So with website password sign-ins, you have a password stored in your head (prone to concussions), in a password manager (prone to deletions or concussions), or on a piece of paper (oh please no). Hopefully your password is not 12345678. The website will have a copy of that password, hopefully well hashed (encrypted) and not in plain text. This way if the website is compromised, and data stolen, it will be difficult to decrypt the password. However, difficult does not mean impossible. Thus, with all the data breaches, it makes sense that we should want a more secure method of authentication.
2FA / MFA Multifactor authentication was designed to solve this issue. Using MS or Google authenticator (TOTP, Time based one time password) you are also challenged to prove your identity using a shared ‘secret’. But secrets can be stolen, and there are many methods to fool users into sharing their one time pass codes.
So some egg heads though, let us throw more technology at the problem. That always works, right? If Windows 10 is insecure, surely Windows 11 will not be…
Enter the passkey. Using public and private certificates the belief is that ‘this’ will solve all our authentication problems. The company website will only have our public certificate, which is useless on its own. And we have our private certificate.

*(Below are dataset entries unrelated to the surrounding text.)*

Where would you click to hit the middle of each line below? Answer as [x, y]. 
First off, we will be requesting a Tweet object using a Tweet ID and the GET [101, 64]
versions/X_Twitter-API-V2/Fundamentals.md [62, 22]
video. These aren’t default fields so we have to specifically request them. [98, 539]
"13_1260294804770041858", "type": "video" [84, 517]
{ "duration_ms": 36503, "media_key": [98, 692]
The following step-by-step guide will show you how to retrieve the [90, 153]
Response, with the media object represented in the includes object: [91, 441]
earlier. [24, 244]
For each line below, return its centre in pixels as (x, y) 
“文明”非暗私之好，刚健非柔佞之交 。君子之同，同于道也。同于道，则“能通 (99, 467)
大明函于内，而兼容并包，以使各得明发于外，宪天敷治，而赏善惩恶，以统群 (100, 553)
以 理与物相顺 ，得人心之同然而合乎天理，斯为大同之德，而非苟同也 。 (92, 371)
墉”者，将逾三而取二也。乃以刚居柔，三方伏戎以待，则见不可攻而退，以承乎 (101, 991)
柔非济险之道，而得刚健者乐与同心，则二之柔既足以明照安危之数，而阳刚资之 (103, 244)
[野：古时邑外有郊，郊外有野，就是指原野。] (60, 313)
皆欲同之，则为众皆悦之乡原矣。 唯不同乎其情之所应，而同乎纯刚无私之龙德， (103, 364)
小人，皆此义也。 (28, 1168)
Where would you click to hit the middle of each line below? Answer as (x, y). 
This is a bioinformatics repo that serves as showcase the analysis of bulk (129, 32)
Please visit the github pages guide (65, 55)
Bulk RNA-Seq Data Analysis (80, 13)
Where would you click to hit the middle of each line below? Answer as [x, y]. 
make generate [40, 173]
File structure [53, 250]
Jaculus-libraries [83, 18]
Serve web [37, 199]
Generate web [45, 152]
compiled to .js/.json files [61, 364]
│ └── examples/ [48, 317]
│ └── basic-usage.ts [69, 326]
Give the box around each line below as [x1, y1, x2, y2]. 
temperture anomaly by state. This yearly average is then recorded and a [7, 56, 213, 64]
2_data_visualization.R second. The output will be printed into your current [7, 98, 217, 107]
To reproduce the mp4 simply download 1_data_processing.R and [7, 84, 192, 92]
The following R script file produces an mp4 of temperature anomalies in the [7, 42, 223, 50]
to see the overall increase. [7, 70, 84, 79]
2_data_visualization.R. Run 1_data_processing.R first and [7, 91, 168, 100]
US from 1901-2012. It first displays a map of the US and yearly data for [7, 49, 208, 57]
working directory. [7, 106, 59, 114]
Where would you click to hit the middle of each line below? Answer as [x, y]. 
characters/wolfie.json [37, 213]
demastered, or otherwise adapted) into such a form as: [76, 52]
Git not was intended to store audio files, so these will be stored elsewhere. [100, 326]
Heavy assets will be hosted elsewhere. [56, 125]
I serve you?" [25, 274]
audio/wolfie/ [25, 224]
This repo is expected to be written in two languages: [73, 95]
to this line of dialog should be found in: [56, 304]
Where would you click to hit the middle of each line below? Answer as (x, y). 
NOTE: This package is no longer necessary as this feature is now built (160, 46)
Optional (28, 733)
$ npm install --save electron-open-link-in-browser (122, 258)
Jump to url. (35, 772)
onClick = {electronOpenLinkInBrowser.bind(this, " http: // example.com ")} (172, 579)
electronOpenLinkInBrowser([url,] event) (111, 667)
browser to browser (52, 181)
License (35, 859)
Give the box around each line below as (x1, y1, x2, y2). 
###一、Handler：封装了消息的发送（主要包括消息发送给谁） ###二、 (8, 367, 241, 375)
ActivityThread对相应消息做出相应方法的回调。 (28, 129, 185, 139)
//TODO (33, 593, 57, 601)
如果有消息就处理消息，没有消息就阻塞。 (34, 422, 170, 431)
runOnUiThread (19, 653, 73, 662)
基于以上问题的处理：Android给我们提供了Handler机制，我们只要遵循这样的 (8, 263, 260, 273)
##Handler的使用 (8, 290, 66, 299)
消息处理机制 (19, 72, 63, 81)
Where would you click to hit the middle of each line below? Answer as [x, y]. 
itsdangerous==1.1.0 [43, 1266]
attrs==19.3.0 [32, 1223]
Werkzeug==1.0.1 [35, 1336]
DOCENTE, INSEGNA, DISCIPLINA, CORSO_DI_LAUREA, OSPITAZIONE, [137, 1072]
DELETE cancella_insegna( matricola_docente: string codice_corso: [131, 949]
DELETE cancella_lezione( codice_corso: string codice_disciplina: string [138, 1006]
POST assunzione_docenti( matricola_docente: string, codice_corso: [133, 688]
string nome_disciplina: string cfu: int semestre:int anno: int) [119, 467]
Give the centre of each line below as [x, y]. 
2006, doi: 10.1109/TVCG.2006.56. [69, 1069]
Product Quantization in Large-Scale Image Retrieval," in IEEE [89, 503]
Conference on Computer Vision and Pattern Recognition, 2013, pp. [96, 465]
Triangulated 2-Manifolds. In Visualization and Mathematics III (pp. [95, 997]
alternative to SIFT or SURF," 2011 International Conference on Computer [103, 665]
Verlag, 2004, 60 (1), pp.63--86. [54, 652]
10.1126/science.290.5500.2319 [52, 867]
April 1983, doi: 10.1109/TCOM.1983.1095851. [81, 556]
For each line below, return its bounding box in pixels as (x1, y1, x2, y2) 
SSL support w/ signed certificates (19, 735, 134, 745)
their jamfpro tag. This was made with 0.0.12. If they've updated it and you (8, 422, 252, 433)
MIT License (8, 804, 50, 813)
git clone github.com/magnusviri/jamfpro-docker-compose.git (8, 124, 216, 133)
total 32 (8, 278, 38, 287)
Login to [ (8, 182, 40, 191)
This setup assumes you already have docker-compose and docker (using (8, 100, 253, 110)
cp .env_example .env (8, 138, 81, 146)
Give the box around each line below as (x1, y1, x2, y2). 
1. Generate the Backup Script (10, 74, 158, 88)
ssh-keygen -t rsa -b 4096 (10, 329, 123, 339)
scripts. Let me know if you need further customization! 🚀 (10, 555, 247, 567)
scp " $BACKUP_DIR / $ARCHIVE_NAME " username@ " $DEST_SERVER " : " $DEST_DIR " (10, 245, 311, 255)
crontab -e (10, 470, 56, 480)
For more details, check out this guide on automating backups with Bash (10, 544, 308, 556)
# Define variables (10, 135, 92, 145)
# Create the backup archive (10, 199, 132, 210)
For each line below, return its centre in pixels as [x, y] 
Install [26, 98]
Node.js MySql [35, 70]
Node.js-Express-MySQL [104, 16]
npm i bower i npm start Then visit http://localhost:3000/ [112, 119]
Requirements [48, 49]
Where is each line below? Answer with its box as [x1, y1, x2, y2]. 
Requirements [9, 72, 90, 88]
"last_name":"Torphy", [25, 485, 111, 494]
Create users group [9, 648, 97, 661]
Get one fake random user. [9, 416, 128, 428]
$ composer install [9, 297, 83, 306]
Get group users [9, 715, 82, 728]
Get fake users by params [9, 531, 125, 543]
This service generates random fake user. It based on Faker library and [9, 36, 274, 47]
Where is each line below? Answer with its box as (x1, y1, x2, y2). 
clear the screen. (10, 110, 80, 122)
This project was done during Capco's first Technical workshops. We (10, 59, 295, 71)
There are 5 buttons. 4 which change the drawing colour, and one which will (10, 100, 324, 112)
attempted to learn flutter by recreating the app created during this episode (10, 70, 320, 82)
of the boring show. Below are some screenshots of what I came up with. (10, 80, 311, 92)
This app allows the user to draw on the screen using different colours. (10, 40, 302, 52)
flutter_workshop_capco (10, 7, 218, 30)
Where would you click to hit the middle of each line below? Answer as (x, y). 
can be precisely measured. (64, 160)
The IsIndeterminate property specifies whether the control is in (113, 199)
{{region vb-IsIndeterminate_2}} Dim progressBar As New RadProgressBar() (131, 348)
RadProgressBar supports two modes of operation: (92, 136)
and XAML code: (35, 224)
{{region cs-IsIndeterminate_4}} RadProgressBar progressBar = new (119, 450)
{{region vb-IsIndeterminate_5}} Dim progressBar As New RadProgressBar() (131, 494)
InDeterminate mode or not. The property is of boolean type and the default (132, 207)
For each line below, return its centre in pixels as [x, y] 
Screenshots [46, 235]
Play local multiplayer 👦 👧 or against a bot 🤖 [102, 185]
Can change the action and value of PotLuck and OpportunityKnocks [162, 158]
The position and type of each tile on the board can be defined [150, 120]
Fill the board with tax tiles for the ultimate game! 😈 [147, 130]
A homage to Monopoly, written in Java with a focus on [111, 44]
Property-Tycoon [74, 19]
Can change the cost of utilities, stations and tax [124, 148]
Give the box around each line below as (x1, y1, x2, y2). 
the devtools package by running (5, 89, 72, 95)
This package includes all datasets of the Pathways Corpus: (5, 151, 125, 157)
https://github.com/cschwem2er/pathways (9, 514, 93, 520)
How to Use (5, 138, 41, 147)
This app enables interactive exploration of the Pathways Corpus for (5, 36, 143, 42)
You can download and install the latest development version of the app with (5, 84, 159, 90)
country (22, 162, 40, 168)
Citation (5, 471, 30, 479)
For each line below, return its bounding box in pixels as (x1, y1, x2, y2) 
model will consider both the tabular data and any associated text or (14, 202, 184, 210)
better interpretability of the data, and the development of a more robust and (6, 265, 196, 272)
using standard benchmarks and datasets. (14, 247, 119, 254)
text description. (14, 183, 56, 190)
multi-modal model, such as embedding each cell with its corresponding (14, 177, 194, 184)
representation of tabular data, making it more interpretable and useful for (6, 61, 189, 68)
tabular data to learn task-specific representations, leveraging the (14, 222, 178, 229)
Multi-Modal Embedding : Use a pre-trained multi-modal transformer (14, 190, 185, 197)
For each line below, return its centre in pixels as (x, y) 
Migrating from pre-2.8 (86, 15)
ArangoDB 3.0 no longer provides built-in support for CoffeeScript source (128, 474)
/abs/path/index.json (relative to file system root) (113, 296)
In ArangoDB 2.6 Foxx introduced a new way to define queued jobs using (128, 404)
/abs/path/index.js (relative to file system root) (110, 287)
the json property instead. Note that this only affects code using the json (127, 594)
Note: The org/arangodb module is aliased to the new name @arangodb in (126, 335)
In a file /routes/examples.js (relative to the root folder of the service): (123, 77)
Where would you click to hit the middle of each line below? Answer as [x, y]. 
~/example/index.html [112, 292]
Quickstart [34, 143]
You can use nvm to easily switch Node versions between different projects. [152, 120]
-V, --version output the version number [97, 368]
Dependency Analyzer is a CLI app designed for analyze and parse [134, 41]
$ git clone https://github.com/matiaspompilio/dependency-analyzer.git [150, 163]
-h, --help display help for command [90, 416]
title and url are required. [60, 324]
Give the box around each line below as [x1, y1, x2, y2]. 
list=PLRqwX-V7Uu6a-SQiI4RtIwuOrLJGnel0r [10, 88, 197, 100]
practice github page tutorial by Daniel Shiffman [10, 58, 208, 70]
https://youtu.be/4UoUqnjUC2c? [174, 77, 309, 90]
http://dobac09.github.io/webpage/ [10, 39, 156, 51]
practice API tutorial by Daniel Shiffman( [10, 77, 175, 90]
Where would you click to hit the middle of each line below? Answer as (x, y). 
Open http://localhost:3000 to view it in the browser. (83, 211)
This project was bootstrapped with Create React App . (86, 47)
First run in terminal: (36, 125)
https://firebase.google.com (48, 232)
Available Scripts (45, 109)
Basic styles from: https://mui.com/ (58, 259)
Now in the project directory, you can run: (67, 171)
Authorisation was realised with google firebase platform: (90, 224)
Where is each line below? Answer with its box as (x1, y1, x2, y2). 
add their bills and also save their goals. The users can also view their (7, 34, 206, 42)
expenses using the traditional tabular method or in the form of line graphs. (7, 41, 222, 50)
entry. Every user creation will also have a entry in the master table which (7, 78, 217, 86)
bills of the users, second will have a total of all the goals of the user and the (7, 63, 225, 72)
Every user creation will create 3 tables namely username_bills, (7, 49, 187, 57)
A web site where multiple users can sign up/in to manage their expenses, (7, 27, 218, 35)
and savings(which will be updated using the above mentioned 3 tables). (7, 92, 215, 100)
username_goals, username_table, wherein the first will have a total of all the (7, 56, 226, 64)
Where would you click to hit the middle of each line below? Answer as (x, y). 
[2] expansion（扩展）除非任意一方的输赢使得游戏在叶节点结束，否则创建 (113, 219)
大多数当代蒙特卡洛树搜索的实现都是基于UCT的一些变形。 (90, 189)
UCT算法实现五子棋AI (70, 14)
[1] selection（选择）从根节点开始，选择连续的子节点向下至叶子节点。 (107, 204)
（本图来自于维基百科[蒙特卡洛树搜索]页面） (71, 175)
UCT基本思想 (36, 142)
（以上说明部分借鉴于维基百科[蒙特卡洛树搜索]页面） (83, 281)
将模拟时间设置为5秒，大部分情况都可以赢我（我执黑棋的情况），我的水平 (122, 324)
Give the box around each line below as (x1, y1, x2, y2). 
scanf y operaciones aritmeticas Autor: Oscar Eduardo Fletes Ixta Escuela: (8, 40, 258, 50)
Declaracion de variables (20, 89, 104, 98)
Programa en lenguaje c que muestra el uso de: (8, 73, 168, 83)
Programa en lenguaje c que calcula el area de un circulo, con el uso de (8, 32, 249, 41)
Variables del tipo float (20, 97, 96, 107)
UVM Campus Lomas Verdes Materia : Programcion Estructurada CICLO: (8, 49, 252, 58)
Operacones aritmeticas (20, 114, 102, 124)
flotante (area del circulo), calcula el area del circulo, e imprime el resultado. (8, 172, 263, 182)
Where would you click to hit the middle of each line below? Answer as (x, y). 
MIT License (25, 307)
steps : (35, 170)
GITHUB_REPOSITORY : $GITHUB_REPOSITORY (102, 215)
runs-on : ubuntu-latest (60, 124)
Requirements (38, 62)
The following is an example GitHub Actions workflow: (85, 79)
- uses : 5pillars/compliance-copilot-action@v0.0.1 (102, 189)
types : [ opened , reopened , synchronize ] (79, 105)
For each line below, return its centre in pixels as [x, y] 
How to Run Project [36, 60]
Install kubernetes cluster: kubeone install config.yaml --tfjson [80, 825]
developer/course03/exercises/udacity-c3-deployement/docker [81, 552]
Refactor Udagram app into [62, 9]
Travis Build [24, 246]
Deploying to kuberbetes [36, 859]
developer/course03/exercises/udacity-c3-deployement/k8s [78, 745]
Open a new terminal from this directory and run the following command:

Ok, so if I am a bad guy what am I to do? Obviously I need to focus all my mental might on getting the private certificate. The private certificate should be tied to the hardware in some magical mathematical fashion so that if someone has my public certificate it is useless without my phone or PC. But that doesn’t stop one from taking over the phone, etc… I am not smart enough to know all the safeguards in place to prevent this scenario. However, I am smart enough to know that if there is something begging to be cracked, someone will find a way to crack it. And since the most vulnerable creature on this planet is you and me holing a phone. We should NOT be allowed to hold the keys to the kingdom and we certainly should not be expected to keep them safe. What resources do we have. Books ‘for dummies’. Companies, the ones with the resources and know how, should be the ones managing the delicate art of security.
So what do passkeys do? They make bad actors retool, absolve companies of all wrongdoing (they only have a harmless public key), and put all the responsibility of security on grandpa and grandma.
And don’t even get me started on the insane idea of tying a login exclusively to a device. Lose the device, lose the login. Absolutely brilliant. That is the ultimate dream in security. Now no one can login in.
What is my solution? Probably less tech in the hands of all of us luddites would be a good start. Put responsibility back into the hands of experts.
A smart man, who once worked IT security for a bank, once told me that users who get hacked are responsible for their losses. Boo! Their sole purpose is to keep me ‘and’ my money together. A bank that lets me do stupid things is not doing a good job. If I withdraw a million in cash (my dream) put it in a paper bag and they let me walk out the door, well that is just irresponsible. Likewise a bank that blames its customers for not being IT specialists is just insane. If technology is inherently dangerous, don’t build it and tell us it is not dangerous. Make us go to a bank. Crazy, huh?
To summarize, if tech giants can’t protect themselves, what hope do the rest of us have? It also leads one to believe that ‘Technology is not all that’.